Really think they should limit it to one clusterfuck tag match per episode.

Anyway, come on Thunder Rosa!


----------



## Geeee (Aug 9, 2010)

I'm not sure how they will end Jade vs Thunder Rosa.

I don't think it makes sense for Britt to interfere because this match is taking place BEFORE Britt vs Riho, which means it doesn't make sense to start building Britt vs Rosa for Revolution


----------



## Big Booty Bex (Jan 24, 2020)

LifeInCattleClass said:


> Lllllooolll…. Uhmmmm….. I bow to your greater knowledge! A time limit draw it shall be!


Remember when I was telling @DammitChrist about how Hermey was the sexiest dentist of all time (changed my avatar) and you posted some Hermey porn as well? I found it kind of suspect that a week later Baker would show up on Dynamite wearing a Hermey sweater. Now @LifeInCattleClass you're promising me a time limit draw for the Rosa and Jade match?

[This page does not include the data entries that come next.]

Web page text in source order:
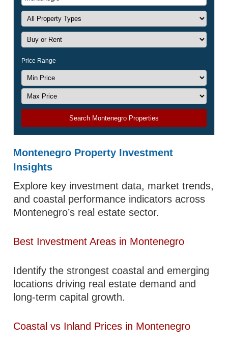
Price Range
Search Montenegro Properties
Montenegro Property Investment
Insights
Explore key investment data, market trends,
and coastal performance indicators across
Montenegro’s real estate sector.
Best Investment Areas in Montenegro
Identify the strongest coastal and emerging
locations driving real estate demand and
long-term capital growth.
Coastal vs Inland Prices in Montenegro
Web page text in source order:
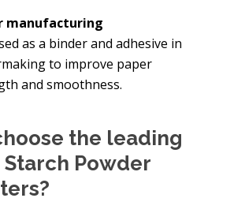
manufacturing
as a binder and adhesive in
to improve paper
and smoothness.
the leading
Starch Powder
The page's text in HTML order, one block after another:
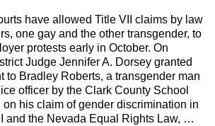
have allowed Title VII claims by law
one gay and the other transgender, to
protests early in October. On
Judge Jennifer A. Dorsey granted
to Bradley Roberts, a transgender man
officer by the Clark County School
on his claim of gender discrimination in
and the Nevada Equal Rights Law, …
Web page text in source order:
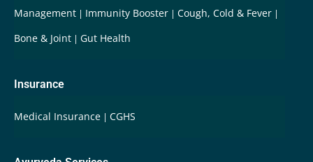
Management
Immunity Booster
Cough, Cold & Fever
Bone & Joint
Gut Health
Insurance
Medical Insurance CGHS
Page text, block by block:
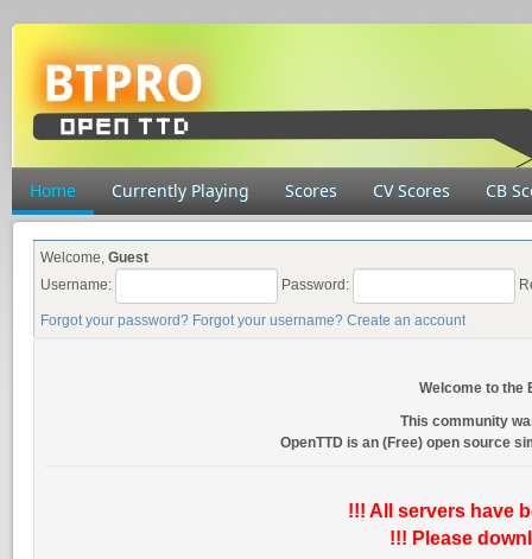
Home Currently Playing Scores CV Scores CB
Welcome, Guest
Username:
Password:
Forgot your password? Forgot your username? Create an account
Welcome to the
This community
OpenTTD is an (Free) open source
!!! All servers have
!!! Please

LifeInCattleClass is Papa Khan confirmed! Please give me a hug too Papa! 😱


----------



## Lorromire (Jun 17, 2014)

Big Booty Bex said:


> if you received no Hook shirt then this is a good sign you are hated.


C'mon, Bex. No need to hurt me like this, the heck


----------



## Prosper (Mar 25, 2015)

La Mera Mera takes everything personal, if she loses to Jade everyone is getting chanclas thrown at them @Big Booty Bex


----------



## Hotdiggity11 (Aug 24, 2006)

Wrong thread


----------



## DUD (Feb 21, 2021)

Seeing Jim Ross back in commentary is going to be great. 

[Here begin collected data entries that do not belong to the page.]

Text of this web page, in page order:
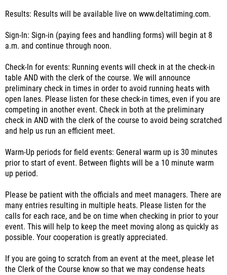
Results: Results will be available live on www.deltatiming.com.
Sign-In: Sign-in (paying fees and handling forms) will begin at 8
a.m. and continue through noon.
Check-In for events: Running events will check in at the check-in
table AND with the clerk of the course. We will announce
preliminary check in times in order to avoid running heats with
open lanes. Please listen for these check-in times, even if you are
competing in another event. Check in both at the preliminary
check in AND with the clerk of the course to avoid being scratched
and help us run an efficient meet.
Warm-Up periods for field events: General warm up is 30 minutes
prior to start of event. Between flights will be a 10 minute warm
up period.
Please be patient with the officials and meet managers. There are
many entries resulting in multiple heats. Please listen for the
calls for each race, and be on time when checking in prior to your
event. This will help to keep the meet moving along as quickly as
possible. Your cooperation is greatly appreciated.
If you are going to scratch from an event at the meet, please let
the Clerk of the Course know so that we may condense heats
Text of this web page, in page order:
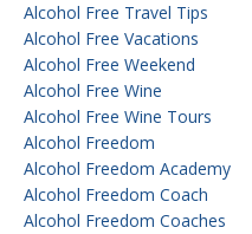
Alcohol Free Travel Tips
Alcohol Free Vacations
Alcohol Free Weekend
Alcohol Free Wine
Alcohol Free Wine Tours
Alcohol Freedom
Alcohol Freedom Academy
Alcohol Freedom Coach
Alcohol Freedom Coaches
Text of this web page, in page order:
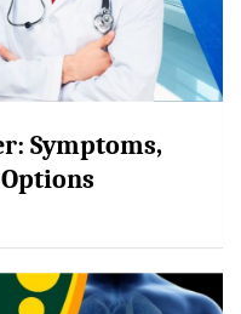
Symptoms,
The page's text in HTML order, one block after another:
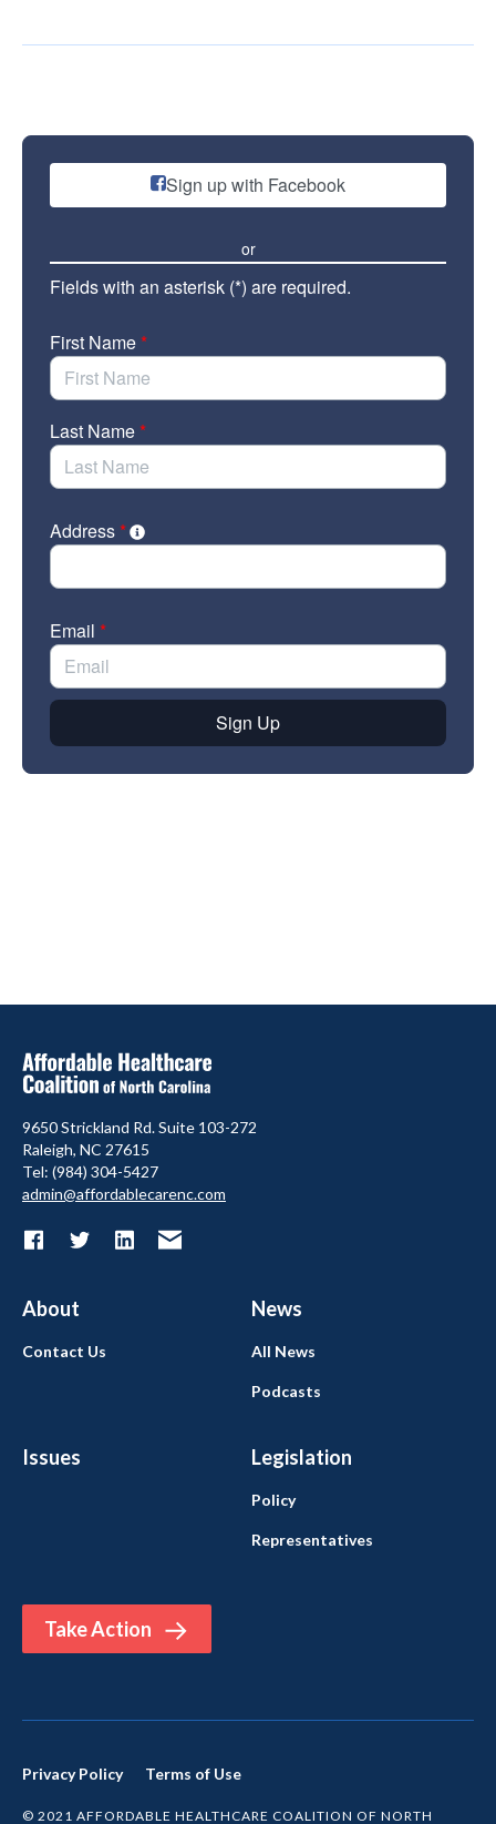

The way he's beaten cancer so quickly is nothing short of phenomenal.

He'd be my avatar if Cody wasn't so perfect.


----------



## One Shed (Jan 7, 2014)

I also did not receive a Hook shirt from you @Big Booty Bex. The hell?


----------



## .christopher. (Jan 14, 2014)

Should be a good episode. As well as then general brilliance from Bryan Danielson and CM Punk, JR is back, Cody will have a segment as champion, and I'm looking forward to Thunder Rosa's match.


----------



## Erik. (Mar 17, 2014)

Should be good.

I'm glad LAX are somewhat back. It was important that Santana and Ortiz got away from the Inner Circle and I think this is probably the best way forward. Kingston vs Garcia seems to be a thing so it is what it is.

No interest in the other 6 man tag though. If anything, I hope to see some discontent between Cole and reDRagon if anything but other than that, I hope it's quick.

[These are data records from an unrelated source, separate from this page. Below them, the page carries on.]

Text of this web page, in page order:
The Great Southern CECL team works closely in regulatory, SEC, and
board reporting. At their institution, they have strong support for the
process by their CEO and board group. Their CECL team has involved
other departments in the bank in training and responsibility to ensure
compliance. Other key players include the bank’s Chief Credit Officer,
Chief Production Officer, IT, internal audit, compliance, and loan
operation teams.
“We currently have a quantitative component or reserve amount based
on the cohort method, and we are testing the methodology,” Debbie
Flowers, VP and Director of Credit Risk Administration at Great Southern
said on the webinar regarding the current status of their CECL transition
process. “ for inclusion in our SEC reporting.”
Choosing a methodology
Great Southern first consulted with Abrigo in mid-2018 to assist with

The TBS tournament has been a sleeper hit. I would love to see Thunder Rosa go on to win the whole thing now tbh looking at the remaining contestants. Will be interesting to see how they book Jade here.

Hoping for another Wardlow squash!


----------



## Big Booty Bex (Jan 24, 2020)

Lorromire said:


> C'mon, Bex. No need to hurt me like this, the heck


Sorry, Lorromire. I didn't mean to cause pain, but everyone has been Hookin' since December 10th. Surely you told those you love that you wanted a Hook shirt for Christmas? 

Hookamania has been runnin' wild for awhile now, brother.



Prosper said:


> La Mera Mera takes everything personal, if she loses to Jade everyone is getting chanclas thrown at them @Big Booty Bex












Peligro! Peligro! Peligro!



Two Sheds said:


> I also did not receive a Hook shirt from you @Big Booty Bex. The hell?


You know deep down inside I would never forget you, @Two Sheds. I shipped your package on Tuesday December 21 with 2-Day FedEx delivery to 1241 E Main St, Stamford, CT 06902. Now I don't like getting involved with family drama, but I checked the tracking number and it says it was delivered on Thursday and was signed by a P. Levesque.

If I had to guess this bastard stole your Hook shirt and is walking around the place with that smug look on his face he always has because he knows he pulled one over on you. Now, I'm not saying you fire the guy, but maybe you can put him in charge of Main Event. You know, teach him a good lesson on why you shouldn't steal from the Chairman and CEO and Hook on the side.


----------



## One Shed (Jan 7, 2014)

Big Booty Bex said:


> Sorry, Lorromire. I didn't mean to cause pain, but everyone has been Hookin' since December 10th. Surely you told those you love that you wanted a Hook shirt for Christmas?
> 
> Hookamania has been runnin' wild for awhile now, brother.
> 
> ...


Honestly that kid has been causing trouble in the family and in developmental for awhile now, pal.


----------



## Lorromire (Jun 17, 2014)

Big Booty Bex said:


> Sorry, Lorromire. I didn't mean to cause pain, but everyone has been Hookin' since December 10th. Surely you told those you love that you wanted a Hook shirt for Christmas?
> 
> Hookamania has been runnin' wild for awhile now, brother.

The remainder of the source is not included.